* **PROBLEM TO SOLVE**: Return every entry exactly as written, with the pictures removed.

* **SUPPLIED MATERIAL**:
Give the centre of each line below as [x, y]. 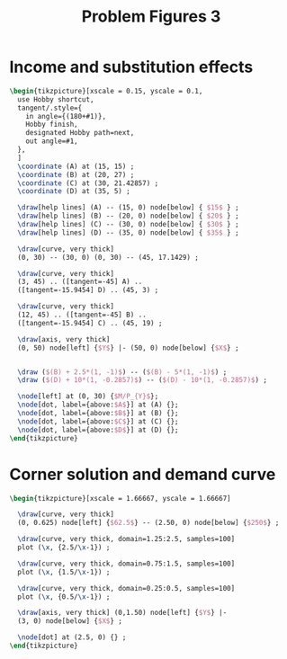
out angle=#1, [52, 141]
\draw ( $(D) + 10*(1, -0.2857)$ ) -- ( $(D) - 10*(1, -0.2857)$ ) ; [143, 380]
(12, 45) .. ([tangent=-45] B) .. [82, 315]
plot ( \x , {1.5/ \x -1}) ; [64, 572]
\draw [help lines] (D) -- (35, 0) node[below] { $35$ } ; [129, 232]
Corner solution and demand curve [143, 474]
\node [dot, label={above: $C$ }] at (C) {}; [98, 421]
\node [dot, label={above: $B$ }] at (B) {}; [98, 414]

* **ANSWER SPACE**:
Give the centre of each line below as [x, y]. 
out angle=#1, [52, 141]
\draw ( $(D) + 10*(1, -0.2857)$ ) -- ( $(D) - 10*(1, -0.2857)$ ) ; [143, 380]
(12, 45) .. ([tangent=-45] B) .. [82, 315]
plot ( \x , {1.5/ \x -1}) ; [64, 572]
\draw [help lines] (D) -- (35, 0) node[below] { $35$ } ; [129, 232]
Corner solution and demand curve [143, 474]
\node [dot, label={above: $C$ }] at (C) {}; [98, 421]
\node [dot, label={above: $B$ }] at (B) {}; [98, 414]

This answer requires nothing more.